CrateDB supports full text search over text data with Lucene. In this video I'll show you when you should consider full text search, how it works and how its behaviour can be customized. We will of course also examine some full text search queries using our Chicago neighbourhoods data set.
When should you consider using full text search?
- When you have lots of semi or unstructured data and you want to query for terms and phrases in that data.
- When you need a search engine that understands the language that the text is written in.
- When you want to consider search results in order of relevance to your query.
Querying text data for character sequences using LIKE isn't going to help with these requirements, especially if you need fuzzy searching or want to search for phrases.
What can full text search be applied to in CrateDB? Any text column in a table, including those deeply nested in objects.
And how does this work in Crate DB? Full text search is powered by the indexing capabilities of Apache Lucene and queries are expressed in standard SQL.

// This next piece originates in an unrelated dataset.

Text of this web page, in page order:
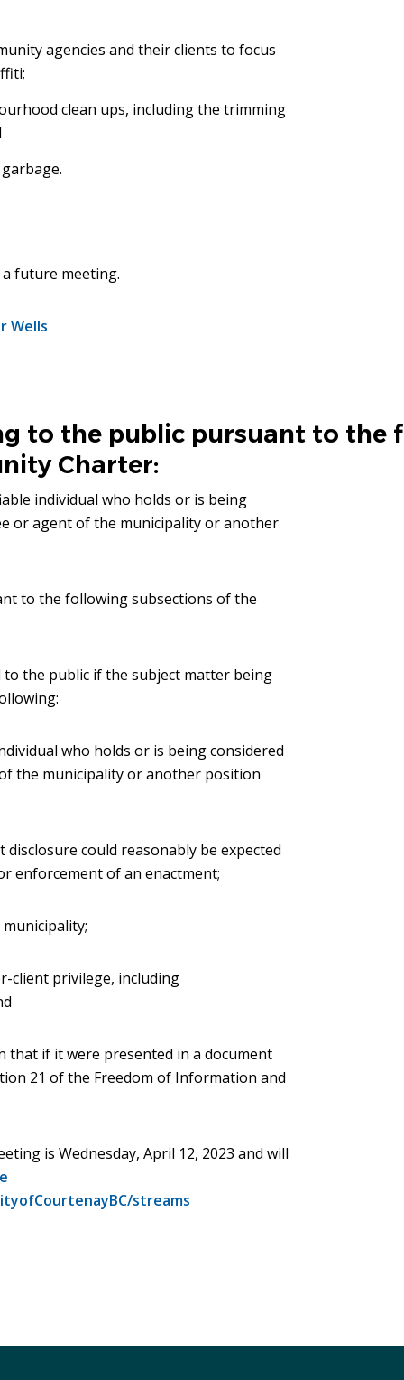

Full text search queries can also be combined with the querying and filtering by other data types. For example, with our Chicago data set, we might perform a full text search over the community areas data, find areas that match the term historic or railroad and which have a population above a certain threshold, where the population data is stored in a regular numerical column in the table.
Here's a SQL statement that creates a table for our community area data. As part of the data set, we have a textual description of each area that we're storing as the field description inside the details object. Description is of type TEXT and here we're telling CrateDB to create a full text index for this field and that we have English language content.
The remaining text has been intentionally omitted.